START Dataset entries

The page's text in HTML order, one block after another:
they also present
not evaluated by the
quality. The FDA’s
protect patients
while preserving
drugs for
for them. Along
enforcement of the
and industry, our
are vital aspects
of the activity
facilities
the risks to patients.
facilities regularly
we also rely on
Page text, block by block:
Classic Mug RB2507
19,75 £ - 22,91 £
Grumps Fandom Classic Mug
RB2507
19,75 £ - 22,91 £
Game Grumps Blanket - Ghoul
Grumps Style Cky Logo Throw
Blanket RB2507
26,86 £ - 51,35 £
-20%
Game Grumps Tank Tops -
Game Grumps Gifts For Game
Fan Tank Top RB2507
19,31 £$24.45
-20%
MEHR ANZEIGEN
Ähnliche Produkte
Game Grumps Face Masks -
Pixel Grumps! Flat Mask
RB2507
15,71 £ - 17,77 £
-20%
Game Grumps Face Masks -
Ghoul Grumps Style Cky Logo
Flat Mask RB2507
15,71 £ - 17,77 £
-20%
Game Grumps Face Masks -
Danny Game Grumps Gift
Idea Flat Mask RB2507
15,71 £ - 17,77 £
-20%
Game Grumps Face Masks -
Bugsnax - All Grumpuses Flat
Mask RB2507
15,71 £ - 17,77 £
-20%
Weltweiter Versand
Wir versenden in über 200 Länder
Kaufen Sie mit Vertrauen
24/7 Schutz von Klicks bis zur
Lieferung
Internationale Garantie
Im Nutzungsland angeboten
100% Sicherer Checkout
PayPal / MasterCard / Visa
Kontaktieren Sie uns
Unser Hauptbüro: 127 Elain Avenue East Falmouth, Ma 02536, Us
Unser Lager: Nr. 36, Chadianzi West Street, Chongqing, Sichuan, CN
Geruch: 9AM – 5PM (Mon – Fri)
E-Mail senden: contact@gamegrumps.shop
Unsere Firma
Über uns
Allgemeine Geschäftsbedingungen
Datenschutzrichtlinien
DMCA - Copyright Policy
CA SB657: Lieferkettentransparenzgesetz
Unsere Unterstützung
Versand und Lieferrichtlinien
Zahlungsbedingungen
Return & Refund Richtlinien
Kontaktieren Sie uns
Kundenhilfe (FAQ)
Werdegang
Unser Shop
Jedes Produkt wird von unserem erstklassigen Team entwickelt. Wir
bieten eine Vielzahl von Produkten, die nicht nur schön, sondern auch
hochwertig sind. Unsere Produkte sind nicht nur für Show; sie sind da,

END Dataset entries
START Dataset entries

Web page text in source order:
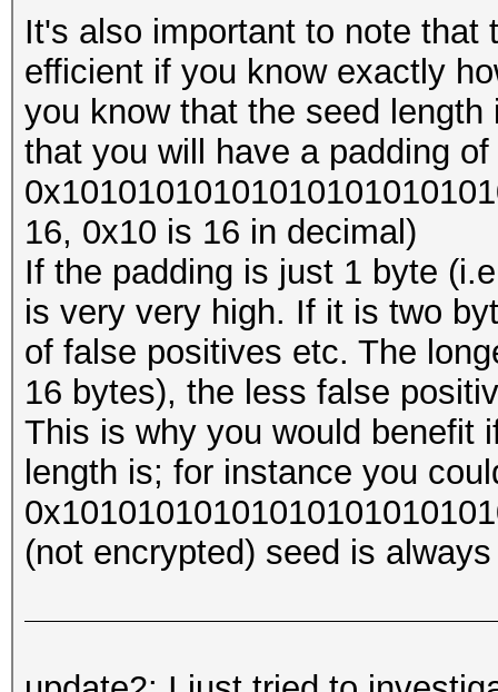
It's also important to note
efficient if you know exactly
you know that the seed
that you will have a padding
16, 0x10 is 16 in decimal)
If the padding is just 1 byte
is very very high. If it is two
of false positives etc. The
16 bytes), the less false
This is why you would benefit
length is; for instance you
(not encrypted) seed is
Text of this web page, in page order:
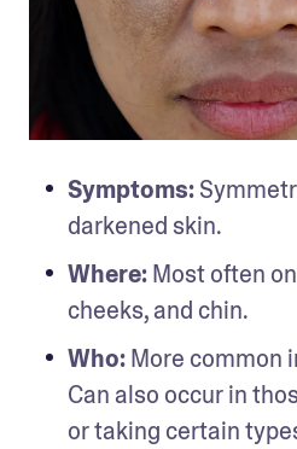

END Dataset entries

*What you should do*:
Pictures excluded, reproduce only the part above that opens with the line holding "Web page text" and closes with the line holding "Text of this", exactly as written.

*Result for this task*:
Web page text in source order:
It's also important to note
efficient if you know exactly
you know that the seed
that you will have a padding
16, 0x10 is 16 in decimal)
If the padding is just 1 byte
is very very high. If it is two
of false positives etc. The
16 bytes), the less false
This is why you would benefit
length is; for instance you
(not encrypted) seed is
Text of this web page, in page order:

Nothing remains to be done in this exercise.